Meanwhile Louis sat at the feet of the lady Marcella, in a little summer-house in the garden, exchanging with her the long concealed tendernesses of their united hearts. Theirs was already a union of tried virtue with nobleness; and neither needed, nor admitted of any disguise.
Cornelia would not listen to the earnest supplications of him, whose voice, she tremblingly believed, might charm an angel from its orb; till Mr. Athelstone himself prevailed on her, to beguile his yet lengthened hours of confinement to his couch, by her society. There, she heard him tell of all his plans for rendering her union with an outlawed man, less like a banishment to herself. He spoke with reverence of the Electress of Bavaria; with enthusiasm of James Stuart.—"But there, Othello's occupation's gone!" exclaimed he; "the character of the present George of Brunswick has made my commission a sinecure."
"Your commission, my dear Wharton," rejoined the Pastor, "is a general one.—From Heaven, and not from man.—And it consists in properly applying your vast endowments of mind and fortune."

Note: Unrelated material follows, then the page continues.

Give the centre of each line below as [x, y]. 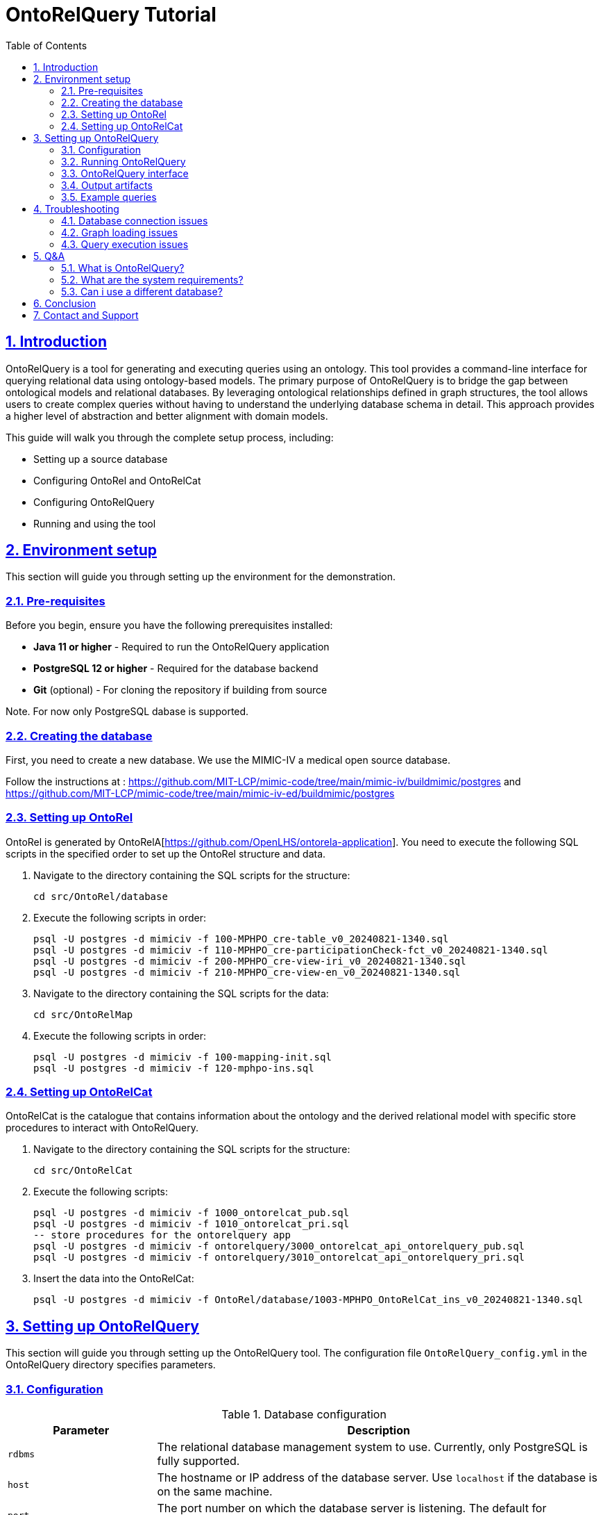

"To do that, can never be a sinecure. Whether you are to remain a statesman, or to commence a private career; to cultivate in yourself a disposition to befriend your fellow-creatures by every means in your power; whether by your purse, your influence, or your talents; is my acceptation of that difficult text in the Gospel, which says "Make to yourselves friends of the mammon of unrighteousness, that when ye fail they may receive you into everlasting habitations!" We know that the mammon of unrighteousness is riches; or, in other words, worldly-power. We make these our enemies, when we use them to selfish and unworthy purposes. But we turn their dross into real gold;—we make them our friends, when, by their benevolent application, we lay them up as treasures in Heaven;—and, they will receive us there, into everlasting habitations!"
Wharton bowed his head, with the ingenuous docility that was in his heart; and the benign teacher left his pupil to the dearer, though no less serious converse of his niece.
With less profundity of feeling, but not less vivacity of happiness, Alice walked by the side of Ferdinand in the garden, and artlessly expressed to him her wonder, how any body could help admiring, and even loving Duke Wharton, who had ever passed an evening in his company.
"He is so very handsome;" said she, "and so very gay! and so very commanding in all he does, and says, and looks, that, at first sight one is quite frightened at the power all this threatens. But when we know him, he is so exhilarating, so amiable, that—that I do not wonder Cornelia should love as she does!"
"But you must not!" rejoined Ferdinand, putting her hand to his lips, "else I shall wish the storm had sunk him fifty fathoms below this island." "Don't be afraid of that!" returned she, blushing while she laughed; "Louis is fifty fathoms handsomer, and so much more joy-inspiring, that, in days of yore, I used to call him the angel Gabriel, always coming on some blessed salutation; if I escaped falling in love with him, I am sure you ought not to fear the Duke."
"Then, I am to suppose you love me, because I am the reverse of these two worthies?" returned Ferdinand, archly glancing in her face.
"There is so much of the coxcomb in the question," answered she, sportively shaking her head, "that I will gratify your vanity by the expected compliment."